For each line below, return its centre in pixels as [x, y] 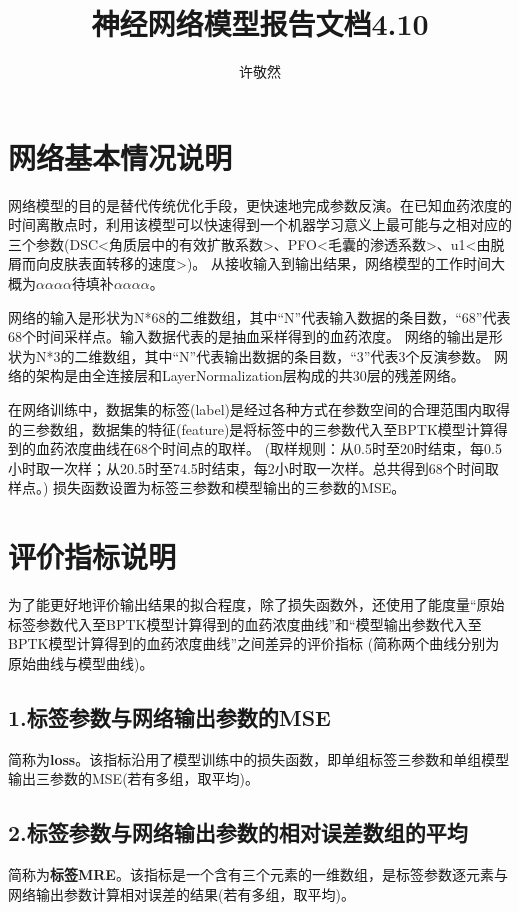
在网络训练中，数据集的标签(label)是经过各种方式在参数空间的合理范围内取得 [259, 409]
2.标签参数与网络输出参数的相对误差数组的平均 [238, 832]
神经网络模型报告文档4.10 [260, 23]
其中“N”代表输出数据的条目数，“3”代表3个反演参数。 [317, 355]
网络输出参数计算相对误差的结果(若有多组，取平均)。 [181, 893]
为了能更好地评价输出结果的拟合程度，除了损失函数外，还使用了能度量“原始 [256, 604]
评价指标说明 [92, 556]
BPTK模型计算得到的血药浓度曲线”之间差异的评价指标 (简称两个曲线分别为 [254, 643]
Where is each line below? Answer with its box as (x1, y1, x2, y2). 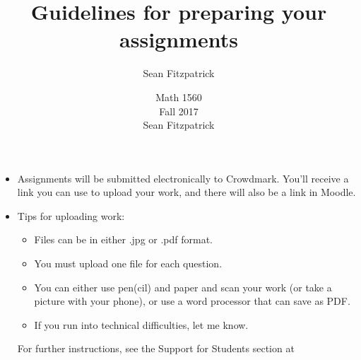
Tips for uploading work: (17, 208, 125, 223)
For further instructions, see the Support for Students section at (17, 341, 295, 356)
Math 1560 (155, 89, 202, 104)
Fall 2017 (159, 103, 199, 118)
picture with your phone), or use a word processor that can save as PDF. (34, 294, 350, 308)
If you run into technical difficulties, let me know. (34, 317, 249, 332)
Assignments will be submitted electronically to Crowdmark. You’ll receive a (17, 170, 349, 185)
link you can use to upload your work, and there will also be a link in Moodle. (17, 185, 356, 199)
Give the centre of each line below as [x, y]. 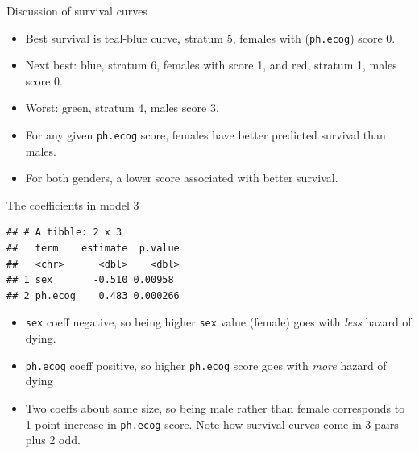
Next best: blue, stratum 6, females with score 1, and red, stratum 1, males [211, 65]
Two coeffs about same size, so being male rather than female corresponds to [215, 407]
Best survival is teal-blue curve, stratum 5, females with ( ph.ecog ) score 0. [210, 37]
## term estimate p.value [93, 249]
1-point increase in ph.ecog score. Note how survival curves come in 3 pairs [212, 424]
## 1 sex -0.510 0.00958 [90, 280]
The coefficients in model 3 [73, 204]
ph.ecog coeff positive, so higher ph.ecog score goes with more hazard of [206, 365]
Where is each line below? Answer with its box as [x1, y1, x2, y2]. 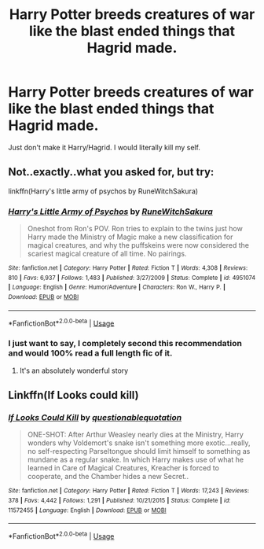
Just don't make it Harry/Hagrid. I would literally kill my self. [8, 142, 200, 152]
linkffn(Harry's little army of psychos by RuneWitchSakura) [8, 186, 199, 196]
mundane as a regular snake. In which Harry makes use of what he [27, 455, 244, 465]
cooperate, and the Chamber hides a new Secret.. [27, 472, 189, 481]
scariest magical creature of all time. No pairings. [27, 249, 187, 259]
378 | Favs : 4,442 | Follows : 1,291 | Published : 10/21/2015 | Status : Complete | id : [8, 496, 231, 504]
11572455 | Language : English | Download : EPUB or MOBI [8, 506, 167, 514]
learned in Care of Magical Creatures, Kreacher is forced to [27, 463, 220, 473]
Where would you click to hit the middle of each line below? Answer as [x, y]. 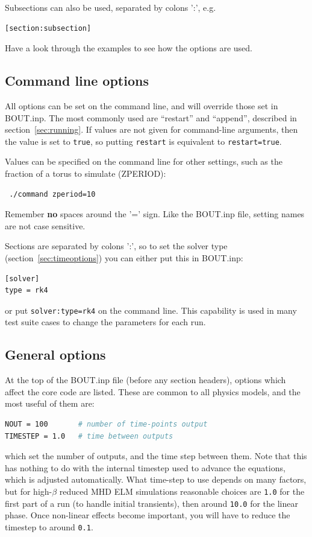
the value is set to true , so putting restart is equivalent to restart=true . [143, 141]
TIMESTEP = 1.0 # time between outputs [89, 436]
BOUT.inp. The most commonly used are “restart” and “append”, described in [151, 117]
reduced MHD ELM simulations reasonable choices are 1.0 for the [182, 491]
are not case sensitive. [45, 225]
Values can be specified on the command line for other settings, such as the [144, 161]
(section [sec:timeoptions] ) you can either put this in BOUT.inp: [124, 257]
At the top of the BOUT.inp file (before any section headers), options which [145, 380]
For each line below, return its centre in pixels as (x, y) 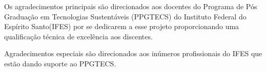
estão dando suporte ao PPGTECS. (60, 63)
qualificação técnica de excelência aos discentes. (78, 36)
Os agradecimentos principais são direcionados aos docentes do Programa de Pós (131, 6)
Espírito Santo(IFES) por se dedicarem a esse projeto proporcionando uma (122, 26)
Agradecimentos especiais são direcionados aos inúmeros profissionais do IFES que (133, 53)
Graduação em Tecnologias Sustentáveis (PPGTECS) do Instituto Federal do (125, 16)
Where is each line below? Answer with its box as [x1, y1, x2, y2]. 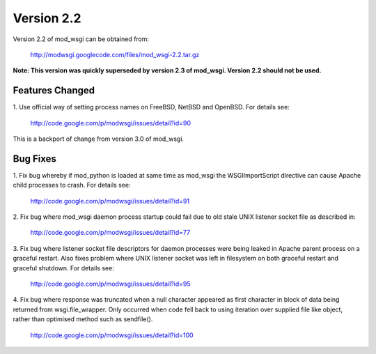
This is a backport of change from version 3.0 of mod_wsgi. [13, 134, 185, 143]
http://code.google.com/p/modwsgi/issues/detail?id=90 [30, 118, 191, 127]
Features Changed [13, 84, 95, 97]
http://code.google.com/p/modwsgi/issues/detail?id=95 [30, 279, 191, 288]
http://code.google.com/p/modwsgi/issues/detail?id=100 [30, 331, 194, 339]
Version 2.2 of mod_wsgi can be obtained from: [13, 35, 150, 43]
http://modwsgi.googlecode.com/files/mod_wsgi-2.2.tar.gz [30, 50, 200, 59]
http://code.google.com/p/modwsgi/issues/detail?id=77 [30, 229, 191, 237]
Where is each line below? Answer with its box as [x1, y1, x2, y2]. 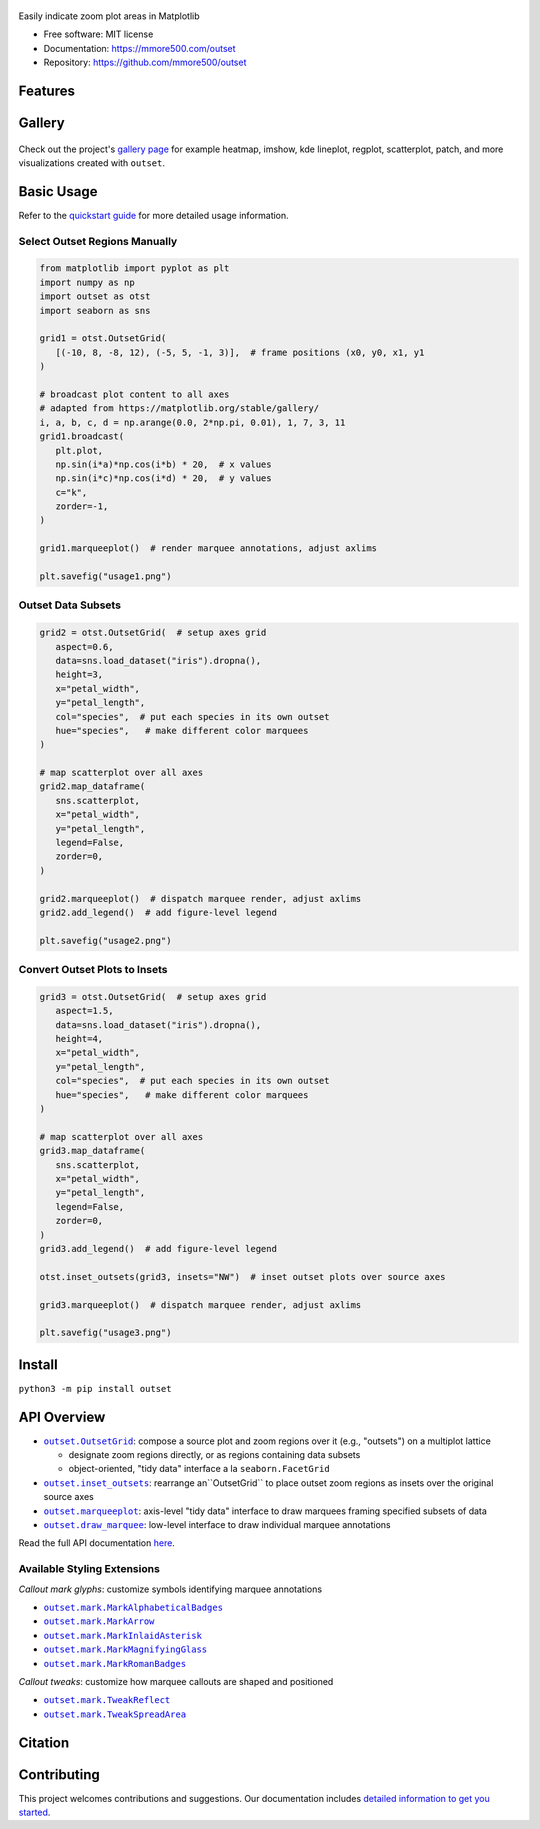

> _Task goal_
Your answer should be every line from the material above in which the word "work" appears.

> _Task response_
Tips for uploading work: (17, 208, 125, 223)
link you can use to upload your work, and there will also be a link in Moodle. (17, 185, 356, 199)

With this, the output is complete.